▸ **Supplied data**
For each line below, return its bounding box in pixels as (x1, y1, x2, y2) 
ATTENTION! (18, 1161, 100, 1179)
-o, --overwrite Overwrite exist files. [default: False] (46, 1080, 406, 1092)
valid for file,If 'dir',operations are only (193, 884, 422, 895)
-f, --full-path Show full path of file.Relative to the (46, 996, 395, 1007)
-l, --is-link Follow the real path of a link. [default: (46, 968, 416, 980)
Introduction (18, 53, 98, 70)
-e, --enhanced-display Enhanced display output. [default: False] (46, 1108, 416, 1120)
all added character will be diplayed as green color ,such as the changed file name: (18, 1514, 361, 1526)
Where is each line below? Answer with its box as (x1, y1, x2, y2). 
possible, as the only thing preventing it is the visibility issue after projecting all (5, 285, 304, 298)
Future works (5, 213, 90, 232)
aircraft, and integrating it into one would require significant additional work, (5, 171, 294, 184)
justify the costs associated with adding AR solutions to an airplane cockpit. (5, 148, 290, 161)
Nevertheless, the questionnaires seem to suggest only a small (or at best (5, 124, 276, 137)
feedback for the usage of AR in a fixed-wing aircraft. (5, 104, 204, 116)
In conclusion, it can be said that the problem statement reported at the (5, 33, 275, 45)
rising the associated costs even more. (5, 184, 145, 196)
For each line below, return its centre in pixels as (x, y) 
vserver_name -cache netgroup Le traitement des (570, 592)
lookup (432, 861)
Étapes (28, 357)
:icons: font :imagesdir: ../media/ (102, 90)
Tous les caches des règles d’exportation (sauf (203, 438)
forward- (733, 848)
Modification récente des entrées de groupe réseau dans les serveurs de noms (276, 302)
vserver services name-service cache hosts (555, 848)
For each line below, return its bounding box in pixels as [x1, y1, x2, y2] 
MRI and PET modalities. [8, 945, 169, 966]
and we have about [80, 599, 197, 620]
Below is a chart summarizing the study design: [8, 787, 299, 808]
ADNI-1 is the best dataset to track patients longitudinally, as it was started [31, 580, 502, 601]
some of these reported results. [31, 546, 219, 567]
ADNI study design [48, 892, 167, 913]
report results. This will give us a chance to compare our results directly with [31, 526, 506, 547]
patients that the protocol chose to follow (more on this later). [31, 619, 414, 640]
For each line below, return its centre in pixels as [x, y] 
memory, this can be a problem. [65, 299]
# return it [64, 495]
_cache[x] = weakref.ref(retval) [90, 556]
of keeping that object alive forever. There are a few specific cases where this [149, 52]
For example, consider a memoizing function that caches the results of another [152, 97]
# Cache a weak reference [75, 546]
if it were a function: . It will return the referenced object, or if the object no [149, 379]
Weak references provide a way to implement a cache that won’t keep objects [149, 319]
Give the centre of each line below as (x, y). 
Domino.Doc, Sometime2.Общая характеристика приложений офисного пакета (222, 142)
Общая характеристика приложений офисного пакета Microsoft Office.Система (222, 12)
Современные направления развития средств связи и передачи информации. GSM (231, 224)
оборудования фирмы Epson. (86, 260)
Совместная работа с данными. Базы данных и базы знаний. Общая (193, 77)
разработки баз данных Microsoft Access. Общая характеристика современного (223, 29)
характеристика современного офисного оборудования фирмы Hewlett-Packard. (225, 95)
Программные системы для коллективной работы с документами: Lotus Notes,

▸ **Problem description**
Taking the entries above, print exactly the lines starting at the line with "and we have about [80, 599, 197, 620]" and ending at the line with "Совместная работа с", both included.

▸ **Task output**
and we have about [80, 599, 197, 620]
Below is a chart summarizing the study design: [8, 787, 299, 808]
ADNI-1 is the best dataset to track patients longitudinally, as it was started [31, 580, 502, 601]
some of these reported results. [31, 546, 219, 567]
ADNI study design [48, 892, 167, 913]
report results. This will give us a chance to compare our results directly with [31, 526, 506, 547]
patients that the protocol chose to follow (more on this later). [31, 619, 414, 640]
For each line below, return its centre in pixels as [x, y] 
memory, this can be a problem. [65, 299]
# return it [64, 495]
_cache[x] = weakref.ref(retval) [90, 556]
of keeping that object alive forever. There are a few specific cases where this [149, 52]
For example, consider a memoizing function that caches the results of another [152, 97]
# Cache a weak reference [75, 546]
if it were a function: . It will return the referenced object, or if the object no [149, 379]
Weak references provide a way to implement a cache that won’t keep objects [149, 319]
Give the centre of each line below as (x, y). 
Domino.Doc, Sometime2.Общая характеристика приложений офисного пакета (222, 142)
Общая характеристика приложений офисного пакета Microsoft Office.Система (222, 12)
Современные направления развития средств связи и передачи информации. GSM (231, 224)
оборудования фирмы Epson. (86, 260)
Совместная работа с данными. Базы данных и базы знаний. Общая (193, 77)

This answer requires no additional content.